CMAKE_PREFIX_PATH=/opt/rocm-5.4.3/llvm/lib/cmake/llvm/ cmake .. && make -j32
....
[ 97%] Building CXX object CMakeFiles/kfdtest.dir/src/RDMATest.cpp.o
[100%] Linking CXX executable kfdtest
[100%] Built target kfdtest
[root@localhost build]# cat /opt/rocm/.info/version
5.4.3-121

However beginning around 6.0.0 release, it appears broken. I managed to get around terminfo error by installing ghc-terminfo-devel package but now seeing whole bunch of linker errors now. I see missing APIs are all defined in ROCT src so apparently something amsis in cmake about inclusion of libhsakmt library during link stage.

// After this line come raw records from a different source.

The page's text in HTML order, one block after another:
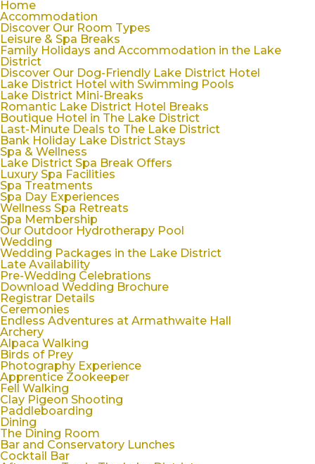
Home
Accommodation
Discover Our Room Types
Leisure & Spa Breaks
Family Holidays and Accommodation in the Lake
District
Discover Our Dog-Friendly Lake District Hotel
Lake District Hotel with Swimming Pools
Lake District Mini-Breaks
Romantic Lake District Hotel Breaks
Boutique Hotel in The Lake District
Last-Minute Deals to The Lake District
Bank Holiday Lake District Stays
Spa & Wellness
Lake District Spa Break Offers
Luxury Spa Facilities
Spa Treatments
Spa Day Experiences
Wellness Spa Retreats
Spa Membership
Our Outdoor Hydrotherapy Pool
Wedding
Wedding Packages in the Lake District
Late Availability
Pre-Wedding Celebrations
Download Wedding Brochure
Registrar Details
Ceremonies
Endless Adventures at Armathwaite Hall
Archery
Alpaca Walking
Birds of Prey
Photography Experience
Apprentice Zookeeper
Fell Walking
Clay Pigeon Shooting
Paddleboarding
Dining
The Dining Room
Bar and Conservatory Lunches
Cocktail Bar

Again tihs is not an issue with 5.4.3 so something appears broken badly in 6.0.0 and onwards:

[  2%] Linking CXX executable kfdtest
/usr/bin/ld: CMakeFiles/kfdtest.dir/src/BaseDebug.cpp.o: in function `BaseDebug::Attach(kfd_runtime_info*, int, unsigned int, unsigned long)':
/root/extdir/gg/git/codelab-scripts/build-install-scripts/rocm/ROCm-6.0/ROCT-Thunk-Interface/tests/kfdtest/src/BaseDebug.cpp:70: undefined reference to `hsaKmtDebugTrapIoctl'
/usr/bin/ld: CMakeFiles/kfdtest.dir/src/BaseDebug.cpp.o: in function `BaseDebug::Detach()':
/root/extdir/gg/git/codelab-scripts/build-install-scripts/rocm/ROCm-6.0/ROCT-Thunk-Interface/tests/kfdtest/src/BaseDebug.cpp:90: undefined reference to `hsaKmtDebugTrapIoctl'
/usr/bin/ld: CMakeFiles/kfdtest.dir/src/BaseDebug.cpp.o: in function `BaseDebug::SendRuntimeEvent(unsigned long, int, int)':

@kentrussell

alexxu-amd commented 2 months ago

Hi @jdgh000 , Most of the time we leave CMAKE_PREFIX_PATH as /opt/rocm for compiling ROCm components. I was able to reproduce your error using the cmd provided on ROCm 6.1.3 and fixed it by

CMAKE_PREFIX_PATH=/opt/rocm/ cmake .. && make -j32

Give it a try.

In addition, ROCT-Thunk-Interface has been recently integrated into ROCR-Runtime under ROCR-Runtime/libhsakmt. For the latest change, please refer to https://github.com/ROCm/ROCR-Runtime

alexxu-amd commented 1 month ago

@jdgh000 I'm closing the ticket now. Feel free to reopen if you need further assistance!